WHAT IS NEEDED: Once you reach the line with "Give the centre", transcribe it and every line after it to the end of the records, exactly, but not the pictures.

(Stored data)
Start of Block
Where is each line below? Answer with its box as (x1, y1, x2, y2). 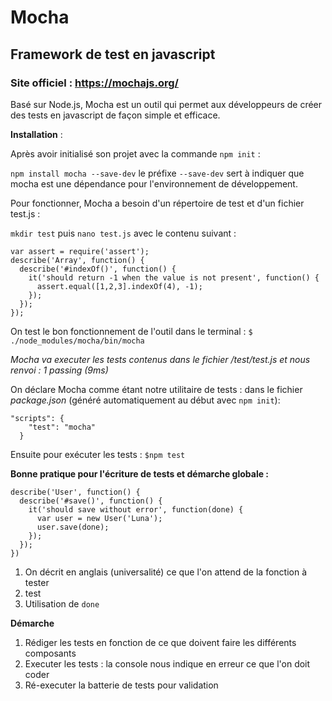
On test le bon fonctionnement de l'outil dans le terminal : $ (10, 325, 253, 337)
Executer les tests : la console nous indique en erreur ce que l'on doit (24, 657, 311, 670)
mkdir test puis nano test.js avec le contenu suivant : (10, 227, 237, 239)
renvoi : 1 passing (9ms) (10, 364, 109, 376)
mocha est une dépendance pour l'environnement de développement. (10, 177, 298, 190)
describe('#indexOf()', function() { (19, 264, 177, 274)
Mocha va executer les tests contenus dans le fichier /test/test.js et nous (10, 353, 311, 365)
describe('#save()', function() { (19, 496, 163, 506)
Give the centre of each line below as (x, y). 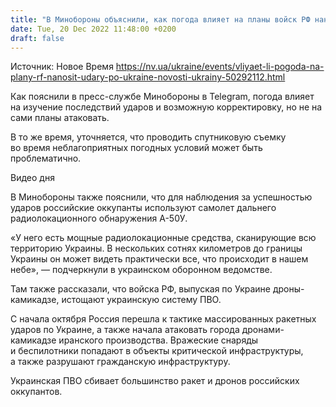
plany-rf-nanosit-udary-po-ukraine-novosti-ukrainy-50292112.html (148, 77)
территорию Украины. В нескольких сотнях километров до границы (156, 248)
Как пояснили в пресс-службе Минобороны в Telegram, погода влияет (162, 97)
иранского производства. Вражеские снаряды (158, 340)
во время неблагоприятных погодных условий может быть (136, 148)
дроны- (288, 289)
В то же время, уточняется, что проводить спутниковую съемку (148, 137)
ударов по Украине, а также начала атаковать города (125, 330)
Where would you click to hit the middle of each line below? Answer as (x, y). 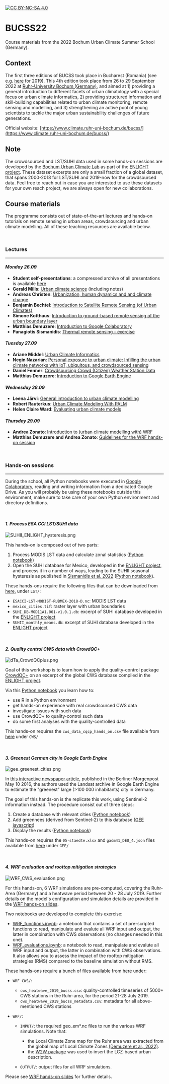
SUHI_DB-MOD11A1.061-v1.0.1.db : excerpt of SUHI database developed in (87, 612)
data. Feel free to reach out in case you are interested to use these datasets (83, 183)
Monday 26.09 (21, 267)
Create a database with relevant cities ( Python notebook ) (72, 815)
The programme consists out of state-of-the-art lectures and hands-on (79, 216)
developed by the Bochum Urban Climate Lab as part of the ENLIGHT (77, 167)
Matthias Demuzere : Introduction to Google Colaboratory (72, 326)
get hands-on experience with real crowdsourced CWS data (75, 706)
End of Block
OUTPUT OF THE EXERCISE:
Give the centre of each line below as (x, y). 
plany-rf-nanosit-udary-po-ukraine-novosti-ukrainy-50292112.html (148, 77)
территорию Украины. В нескольких сотнях километров до границы (156, 248)
Как пояснили в пресс-службе Минобороны в Telegram, погода влияет (162, 97)
иранского производства. Вражеские снаряды (158, 340)
во время неблагоприятных погодных условий может быть (136, 148)
дроны- (288, 289)
В то же время, уточняется, что проводить спутниковую съемку (148, 137)
ударов по Украине, а также начала атаковать города (125, 330)
Where would you click to hit the middle of each line below? Answer as (x, y). 
SUHI_DB-MOD11A1.061-v1.0.1.db : excerpt of SUHI database developed in (87, 612)
data. Feel free to reach out in case you are interested to use these datasets (83, 183)
Monday 26.09 (21, 267)
Create a database with relevant cities ( Python notebook ) (72, 815)
The programme consists out of state-of-the-art lectures and hands-on (79, 216)
developed by the Bochum Urban Climate Lab as part of the ENLIGHT (77, 167)
Matthias Demuzere : Introduction to Google Colaboratory (72, 326)
get hands-on experience with real crowdsourced CWS data (75, 706)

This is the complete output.